Advice how to go about library configuration from Elixir 1.9 and on?

Hey everybody,
In light of the recent Elixir 1.9 announcement, I’d like the first library I write to not use Mix.Config. (It is an sqlite3 library with an Ecto 3 adapter.) To that end, I’ve come to several alternatives while thinking and sketching code, and I am curious what anybody has to say as a preference or recommendation.

  1. Process dictionary. I really like this but it comes with the arrangement that the user of the library will either (a) take special care to only use designated processes to interact with my library, or (b) will use it from anywhere they want but have to clean up the process dictionary keys after they are done with a task. As much as I like the process dictionary, it does really sound like going back to imperative languages where there’s an implied context / state to watch out for.

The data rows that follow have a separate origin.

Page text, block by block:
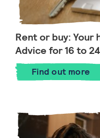
Rent or buy: Your
Advice for 16 to
Find out more
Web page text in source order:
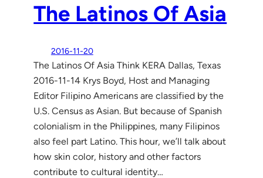
The Latinos Of Asia
2016-11-20
The Latinos Of Asia Think KERA Dallas, Texas
2016-11-14 Krys Boyd, Host and Managing
Editor Filipino Americans are classified by the
U.S. Census as Asian. But because of Spanish
colonialism in the Philippines, many Filipinos
also feel part Latino. This hour, we’ll talk about
how skin color, history and other factors
contribute to cultural identity…
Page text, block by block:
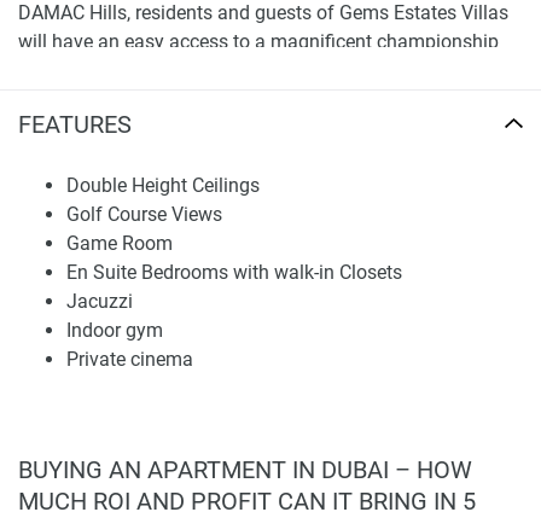
FEATURES
Double Height Ceilings
Golf Course Views
Game Room
En Suite Bedrooms with walk-in Closets
Jacuzzi
Indoor gym
Private cinema
DAMAC Hills, residents and guests of Gems Estates Villas
will have an easy access to a magnificent championship
always-trendy wave swimming pool with ocean-like waves,
Location
Located in the leafy DAMAC Hills area, Gems Estates Villas
boasts close proximity to the Emirate Road, providing easy
access to and from many of Dubai's most desirable
destinations.
Dubai Autodrome - 12 Minutes
Miracle Garden - 13 Minutes
BUYING AN APARTMENT IN DUBAI – HOW
MUCH ROI AND PROFIT CAN IT BRING IN 5
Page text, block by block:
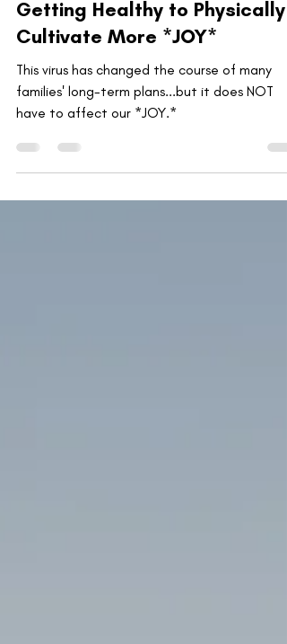
Oct 5, 2020
4 min read
Getting Healthy to Physically
Cultivate More *JOY*
This virus has changed the course of many
families' long-term plans...but it does NOT
have to affect our *JOY.*
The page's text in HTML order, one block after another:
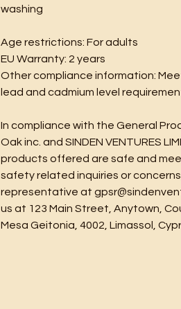
washing
Age restrictions: For adults
EU Warranty: 2 years
Other compliance information:
lead and cadmium level
Oak inc. and SINDEN VENTURES
products offered are safe and
safety related inquiries or
representative at
us at 123 Main Street, Anytown,
Mesa Geitonia, 4002, Limassol,
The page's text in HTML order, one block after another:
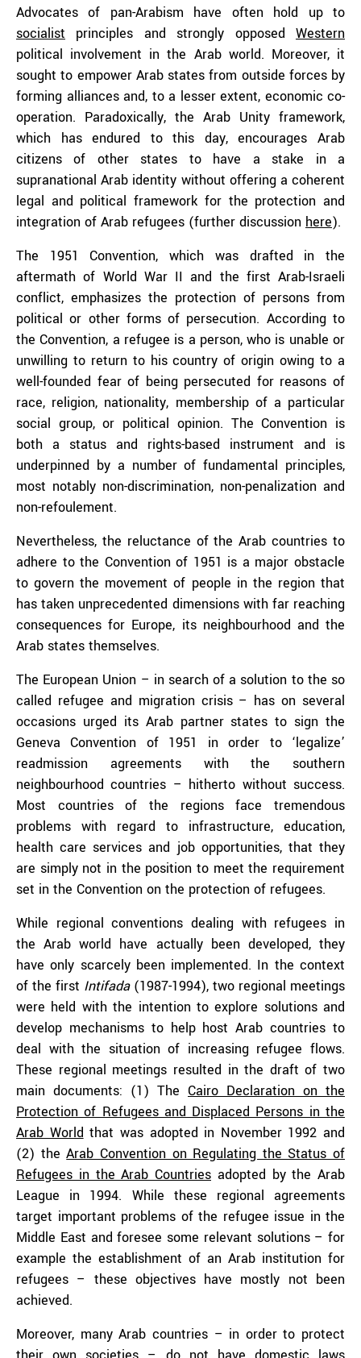
Advocates of pan-Arabism have often hold up to
socialist principles and strongly opposed Western
political involvement in the Arab world. Moreover, it
sought to empower Arab states from outside forces by
forming alliances and, to a lesser extent, economic co-
operation. Paradoxically, the Arab Unity framework,
which has endured to this day, encourages Arab
citizens of other states to have a stake in a
supranational Arab identity without offering a coherent
legal and political framework for the protection and
integration of Arab refugees (further discussion here).
The 1951 Convention, which was drafted in the
aftermath of World War II and the first Arab-Israeli
conflict, emphasizes the protection of persons from
political or other forms of persecution. According to
the Convention, a refugee is a person, who is unable or
unwilling to return to his country of origin owing to a
well-founded fear of being persecuted for reasons of
race, religion, nationality, membership of a particular
social group, or political opinion. The Convention is
both a status and rights-based instrument and is
underpinned by a number of fundamental principles,
most notably non-discrimination, non-penalization and
non-refoulement.
Nevertheless, the reluctance of the Arab countries to
adhere to the Convention of 1951 is a major obstacle
to govern the movement of people in the region that
has taken unprecedented dimensions with far reaching
consequences for Europe, its neighbourhood and the
Arab states themselves.
The European Union – in search of a solution to the so
called refugee and migration crisis – has on several
occasions urged its Arab partner states to sign the
Geneva Convention of 1951 in order to ‘legalize’
readmission agreements with the southern
neighbourhood countries – hitherto without success.
Most countries of the regions face tremendous
problems with regard to infrastructure, education,
health care services and job opportunities, that they
are simply not in the position to meet the requirement
set in the Convention on the protection of refugees.
While regional conventions dealing with refugees in
the Arab world have actually been developed, they
have only scarcely been implemented. In the context
of the first Intifada(1987-1994), two regional meetings
were held with the intention to explore solutions and
develop mechanisms to help host Arab countries to
deal with the situation of increasing refugee flows.
These regional meetings resulted in the draft of two
main documents: (1) The Cairo Declaration on the
Protection of Refugees and Displaced Persons in the
Arab World that was adopted in November 1992 and
(2) theArab Convention on Regulating the Status of
Refugees in the Arab Countries adopted by the Arab
League in 1994. While these regional agreements
target important problems of the refugee issue in the
Middle East and foresee some relevant solutions – for
example the establishment of an Arab institution for
refugees – these objectives have mostly not been
achieved.
Moreover, many Arab countries – in order to protect
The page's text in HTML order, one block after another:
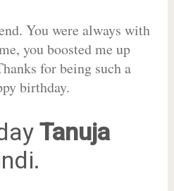
You were always with
you boosted me up
for being such a
birthday.
Tanuja
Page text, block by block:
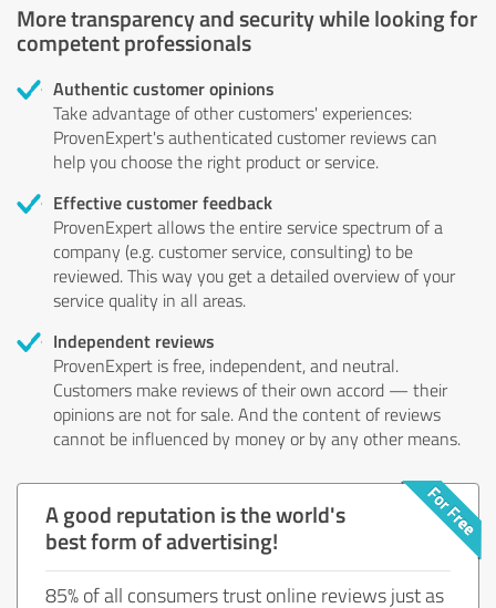
More transparency and security while looking for
competent professionals
Authentic customer opinions
Take advantage of other customers' experiences:
ProvenExpert's authenticated customer reviews can
help you choose the right product or service.
Effective customer feedback
ProvenExpert allows the entire service spectrum of a
company (e.g. customer service, consulting) to be
reviewed. This way you get a detailed overview of your
service quality in all areas.
Independent reviews
ProvenExpert is free, independent, and neutral.
Customers make reviews of their own accord — their
opinions are not for sale. And the content of reviews
cannot be influenced by money or by any other means.
A good reputation is the world's
best form of advertising!
85% of all consumers trust online reviews just as
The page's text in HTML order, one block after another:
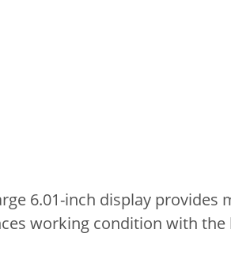
6.01-inch display
working condition with
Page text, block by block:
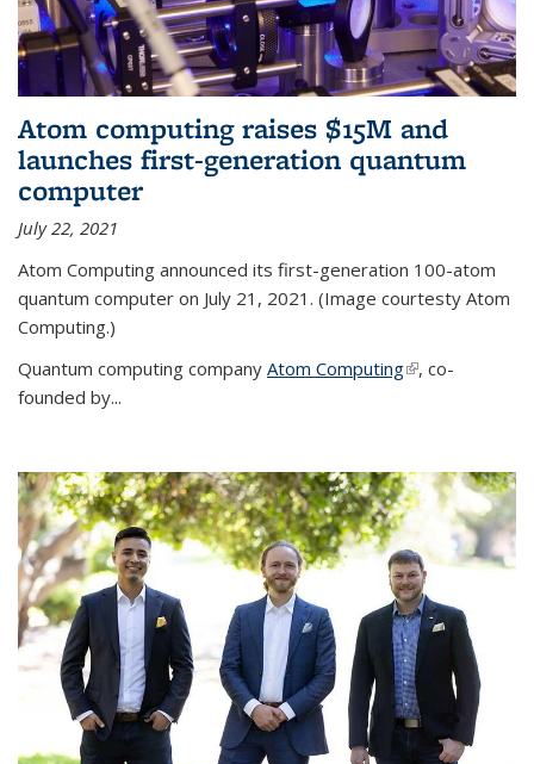
Atom computing raises $15M and
launches first-generation quantum
computer
July 22, 2021
Atom Computing announced its first-generation 100-atom
quantum computer on July 21, 2021. (Image courtesty Atom
Computing.)
Quantum computing company Atom Computing(link is external)
, co-
founded by...
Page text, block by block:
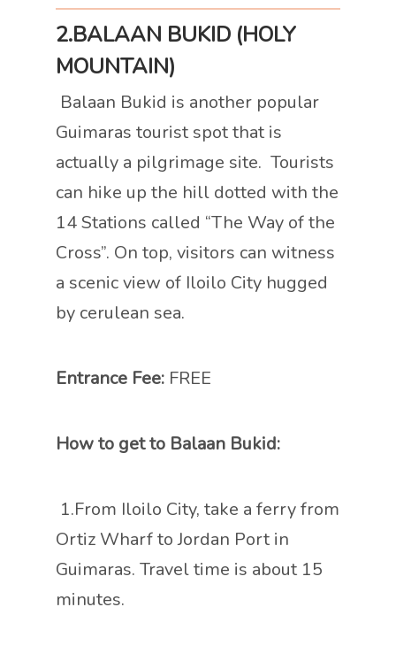
2.BALAAN BUKID (HOLY
MOUNTAIN)
Balaan Bukid is another popular
Guimaras tourist spot that is
actually a pilgrimage site. Tourists
can hike up the hill dotted with the
14 Stations called “The Way of the
Cross”. On top, visitors can witness
a scenic view of Iloilo City hugged
by cerulean sea.
Entrance Fee:FREE
How to get to Balaan Bukid:
1.From Iloilo City, take a ferry from
Ortiz Wharf to Jordan Port in
Guimaras. Travel time is about 15
minutes.
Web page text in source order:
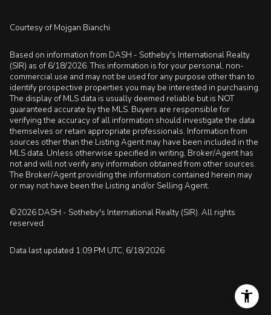
Courtesy of Mojgan Bianchi
Based on information from DASH - Sotheby's International Realty
(SIR) as of 6/18/2026. This information is for your personal, non-
commercial use and may not be used for any purpose other than to
identify prospective properties you may be interested in purchasing.
The display of MLS data is usually deemed reliable but is NOT
guaranteed accurate by the MLS. Buyers are responsible for
verifying the accuracy of all information should investigate the data
themselves or retain appropriate professionals. Information from
sources other than the Listing Agent may have been included in the
MLS data. Unless otherwise specified in writing, Broker/Agent has
not and will not verify any information obtained from other sources.
The Broker/Agent providing the information contained herein may
or may not have been the Listing and/or Selling Agent.
©2026 DASH - Sotheby's International Realty (SIR). All rights
reserved.
Data last updated 1:09 PM UTC, 6/18/2026
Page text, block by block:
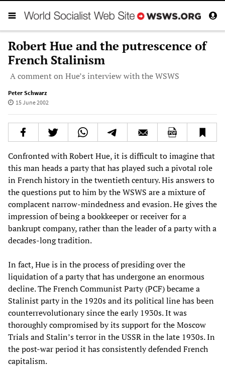
Robert Hue and the putrescence of
French Stalinism
A comment on Hue’s interview with the WSWS
Peter Schwarz
15 June 2002
Confronted with Robert Hue, it is difficult to imagine that
this man heads a party that has played such a pivotal role
in French history in the twentieth century. His answers to
the questions put to him by the WSWS are a mixture of
complacent narrow-mindedness and evasion. He gives the
impression of being a bookkeeper or receiver for a
bankrupt company, rather than the leader of a party with a
decades-long tradition.
In fact, Hue is in the process of presiding over the
liquidation of a party that has undergone an enormous
decline. The French Communist Party (PCF) became a
Stalinist party in the 1920s and its political line has been
counterrevolutionary since the early 1930s. It was
thoroughly compromised by its support for the Moscow
Trials and Stalin’s terror in the USSR in the late 1930s. In
the post-war period it has consistently defended French
capitalism.
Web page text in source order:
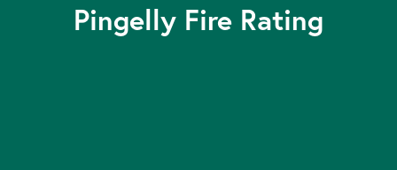
Pingelly Fire Rating
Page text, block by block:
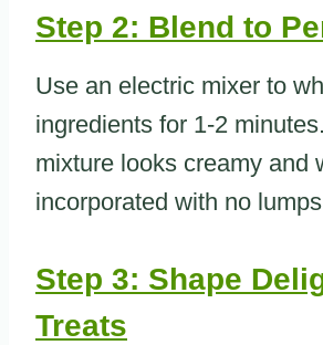
Step 2: Blend to
Use an electric mixer to
ingredients for 1-2
mixture looks creamy and
incorporated with no
Step 3: Shape
Treats
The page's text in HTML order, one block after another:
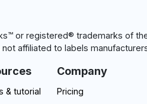
or registered® trademarks of
affiliated to labels
& tutorial
Company
Pricing
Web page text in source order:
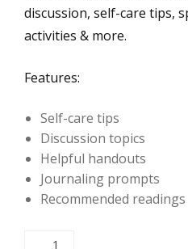
discussion, self-care tips,
activities & more.
Features:
Self-care tips
Discussion topics
Helpful handouts
Journaling prompts
Recommended readings
iCare
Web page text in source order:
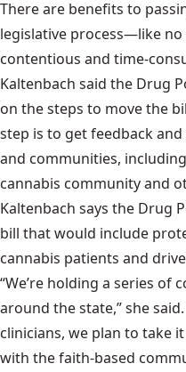
There are benefits to
legislative process—like no
contentious and time-
Kaltenbach said the Drug
on the steps to move the
step is to get feedback
and communities,
cannabis community and
Kaltenbach says the Drug
bill that would include
cannabis patients and
“We’re holding a series of
around the state,” she
clinicians, we plan to take
with the faith-based
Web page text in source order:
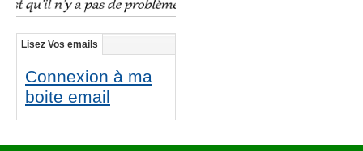
Lisez Vos emails
Connexion à ma
boite email
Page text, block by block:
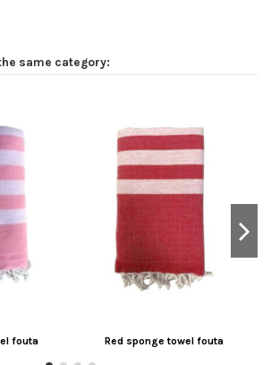
same category:
fouta Red sponge towel fouta
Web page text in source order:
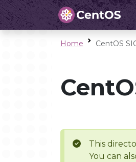
Home CentOS
This
You can
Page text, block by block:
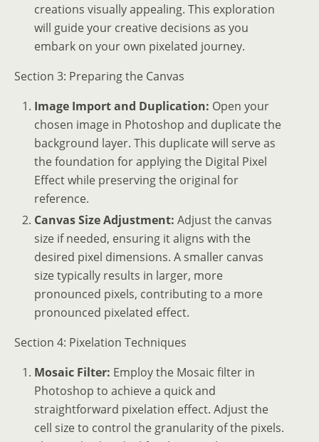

  2. Have a GenServer that centralises the access to the limited resource my library is managing (connections / open handles to a sqlite3 database [file]), and include helper functions that merge config options to the GenServer's state (a map). Clean, beautiful, makes perfect use of the OTP.

  3. Make the handle object used to initiate any operation in the library also encompass configuration. This I also like quite a bit since it’s a pure FP approach and doesn’t rely on implied context / state.


Other ideas are welcome as well.

I’m leaning towards starting with (3) because that will give the users of the library a GenServer-less use case. And then adding (2) because then the users of the library can also just name their sqlite connection and the OTP will take care of dispatching their calls to the appropriate GenServer.

Again, I like (1) a lot but it doesn’t feel right to me.

Opinions? Ideas? Criticisms?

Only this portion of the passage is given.